Truly....how could anything that brings so much joy and happiness to others....(supposedly) bring "such displeasure" to the Creator of all mankind? Then again....we have to consider the source of who believes this....and remember ALL the negativity in THEIR lives.
MERRY CHRISTMAS!
hugs,
Annie
I just saw this:
When you started listening to the witnesses weren't you at a pretty low place in your life?
Yes....this is true for me....in so many ways. That "paradise earth" sounded SO ideal from my living in a housing project in an urban area and trying to raise little ones, trying to keep things together on a meager budget. I totally fell for the WTS "wouldn't YOU like to live THERE" line.
moments ago, i talked to my mom.. i told her that i was taking some time off from going to meetings and service.. the conversation went down hill from there.. as her usual she just dismissed my reasons as if they meant nothing.. i pointed to the child molestations as my main reason for leaving.. "you are being over-sensitive", "jehovah takes care of things in his own time", "rely on jehovah".
those were the catch phrases of the conversation.. a new one was: "what have you been reading?".
i have a hard time standing up to my mother.
In these situations. love and loyalty and emotions get all tangled up in a ball, and are difficult (at best) to seperate and place in the proper compartments. The WTS has worked extremely hard at making sure this is done, AND in just this way!
Those who doubt what the men of the WTS teach---are not automatically (or necessarily) doubting GOD, but the WTS has purposely confused the lines on this issue.

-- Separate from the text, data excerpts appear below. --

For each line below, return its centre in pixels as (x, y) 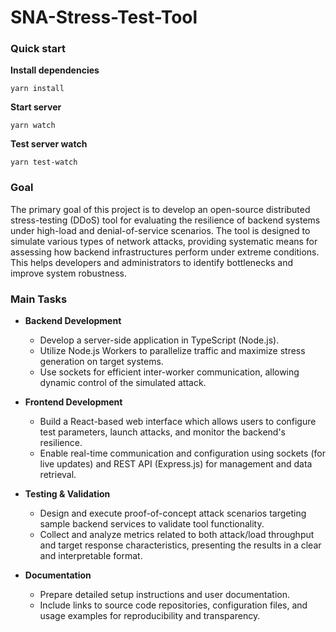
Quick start (38, 49)
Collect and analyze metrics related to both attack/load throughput (177, 535)
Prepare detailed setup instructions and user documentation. (165, 595)
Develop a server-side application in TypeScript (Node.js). (159, 340)
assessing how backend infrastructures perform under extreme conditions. (165, 252)
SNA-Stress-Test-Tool (104, 17)
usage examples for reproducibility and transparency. (150, 616)
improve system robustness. (69, 273)
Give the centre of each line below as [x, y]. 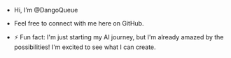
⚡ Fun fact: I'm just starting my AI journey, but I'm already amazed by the [119, 37]
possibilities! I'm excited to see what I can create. [85, 47]
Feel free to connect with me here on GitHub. [79, 23]
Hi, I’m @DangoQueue [46, 10]
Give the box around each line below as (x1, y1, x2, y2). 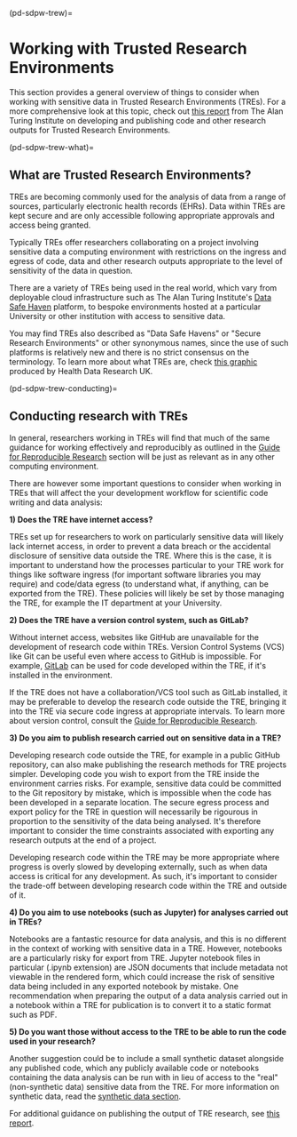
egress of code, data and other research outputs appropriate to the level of (9, 255, 284, 266)
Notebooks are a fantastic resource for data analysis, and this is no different (9, 933, 286, 944)
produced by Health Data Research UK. (9, 365, 153, 376)
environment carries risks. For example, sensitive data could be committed (9, 778, 282, 789)
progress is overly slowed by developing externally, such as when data (9, 861, 268, 872)
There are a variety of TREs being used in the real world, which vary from (9, 282, 277, 292)
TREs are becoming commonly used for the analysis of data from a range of (9, 191, 286, 202)
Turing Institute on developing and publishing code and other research (9, 115, 267, 125)
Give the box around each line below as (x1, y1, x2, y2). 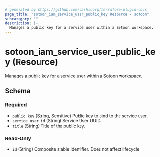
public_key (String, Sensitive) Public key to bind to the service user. (12, 113, 148, 118)
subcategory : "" (5, 16, 38, 21)
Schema (5, 87, 31, 95)
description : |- (5, 20, 38, 26)
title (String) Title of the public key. (12, 123, 85, 129)
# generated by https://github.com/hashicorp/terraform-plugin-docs (5, 7, 147, 12)
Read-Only (5, 135, 32, 142)
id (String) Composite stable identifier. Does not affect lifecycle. (12, 146, 140, 152)
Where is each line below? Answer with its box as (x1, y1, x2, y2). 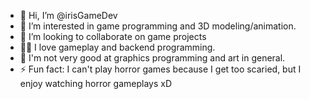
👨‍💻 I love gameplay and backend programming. (19, 41, 216, 53)
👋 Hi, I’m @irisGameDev (19, 10, 118, 21)
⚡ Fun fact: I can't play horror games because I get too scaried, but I (19, 63, 302, 75)
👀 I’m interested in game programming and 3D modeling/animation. (19, 20, 297, 32)
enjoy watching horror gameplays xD (19, 78, 173, 89)
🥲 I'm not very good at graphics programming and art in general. (19, 52, 286, 64)
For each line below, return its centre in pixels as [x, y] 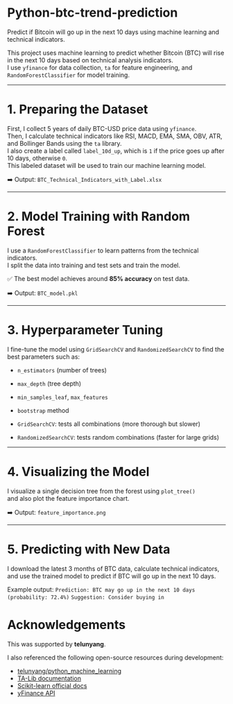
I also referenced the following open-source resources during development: [115, 658]
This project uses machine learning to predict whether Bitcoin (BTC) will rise [116, 53]
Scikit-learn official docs [52, 685]
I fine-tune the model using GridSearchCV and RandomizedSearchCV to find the [116, 349]
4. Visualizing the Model [78, 471]
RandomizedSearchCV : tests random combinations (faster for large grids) [118, 437]
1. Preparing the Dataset [78, 110]
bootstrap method [43, 410]
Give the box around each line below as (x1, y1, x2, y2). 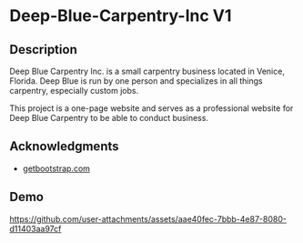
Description (9, 42, 77, 57)
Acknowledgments (9, 138, 120, 155)
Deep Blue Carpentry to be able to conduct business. (9, 113, 209, 123)
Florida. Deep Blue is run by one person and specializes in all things (9, 76, 263, 86)
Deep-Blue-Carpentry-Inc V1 (9, 5, 232, 26)
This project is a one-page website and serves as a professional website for (9, 103, 294, 114)
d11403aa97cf (9, 223, 62, 234)
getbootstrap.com (22, 163, 91, 174)
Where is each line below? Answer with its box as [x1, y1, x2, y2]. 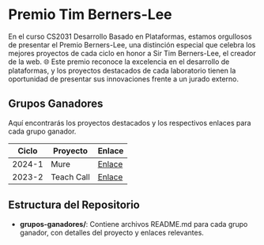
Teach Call [51, 171, 91, 183]
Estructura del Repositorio [8, 198, 140, 212]
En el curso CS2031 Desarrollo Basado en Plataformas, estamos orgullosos [8, 32, 252, 41]
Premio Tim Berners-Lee [8, 6, 172, 24]
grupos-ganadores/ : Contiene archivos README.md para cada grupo [19, 219, 248, 228]
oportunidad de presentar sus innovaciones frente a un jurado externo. [8, 73, 239, 84]
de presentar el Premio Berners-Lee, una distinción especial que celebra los [8, 40, 256, 49]
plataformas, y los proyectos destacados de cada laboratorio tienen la [8, 66, 236, 75]
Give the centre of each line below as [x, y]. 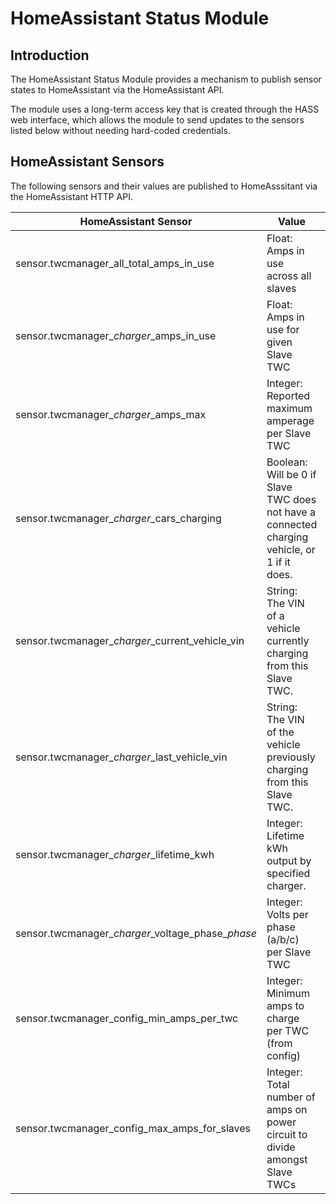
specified [288, 873]
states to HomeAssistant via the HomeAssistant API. [117, 90]
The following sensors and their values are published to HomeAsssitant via [164, 186]
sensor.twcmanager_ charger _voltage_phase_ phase [136, 933]
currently [288, 640]
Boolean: [287, 462]
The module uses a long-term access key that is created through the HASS [165, 109]
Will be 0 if [291, 474]
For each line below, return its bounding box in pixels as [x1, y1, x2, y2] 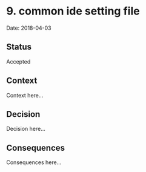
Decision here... [6, 125, 45, 133]
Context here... [6, 91, 44, 99]
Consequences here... [6, 159, 62, 166]
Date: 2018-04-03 [6, 24, 51, 31]
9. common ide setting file [6, 4, 141, 18]
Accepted [6, 58, 31, 65]
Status [6, 42, 32, 52]
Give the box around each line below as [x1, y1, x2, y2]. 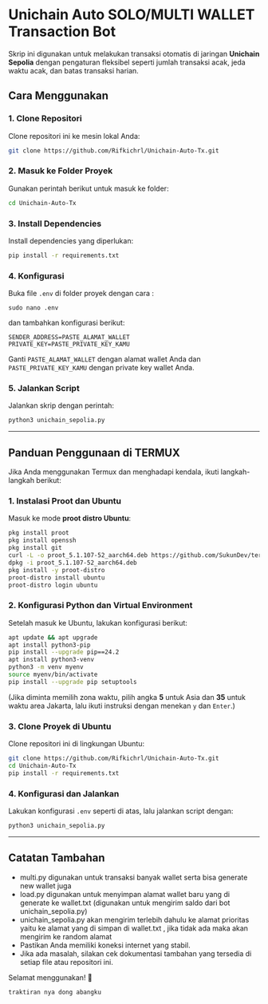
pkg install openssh [8, 536, 77, 544]
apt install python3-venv [8, 656, 94, 664]
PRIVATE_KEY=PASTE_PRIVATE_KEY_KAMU [8, 341, 130, 349]
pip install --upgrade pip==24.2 [8, 648, 120, 656]
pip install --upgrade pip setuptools [8, 678, 137, 686]
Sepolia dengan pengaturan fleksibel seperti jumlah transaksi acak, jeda [8, 57, 246, 67]
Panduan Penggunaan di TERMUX [8, 445, 181, 460]
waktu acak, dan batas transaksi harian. [8, 65, 140, 75]

Those who DO decide toleave the WTS teachings---are not turning their backs on GOD, but on the MEN in Brooklyn.....but loyal JWs just CANNOT SEE the difference.
The tears she is shedding, are from the FEAR of what the men of the WTS will expect from HER if you decide to leave THEIR teachings and interpretations behind. These fears and tears are real.....but just misdirected at YOU.....when it is THEM she is truly afraid of.
I wish you the best, and hope you can find the strength and the courage to take the necessary steps you need to---to go on with the rest of YOUR life in a meaningful and fulfilling way.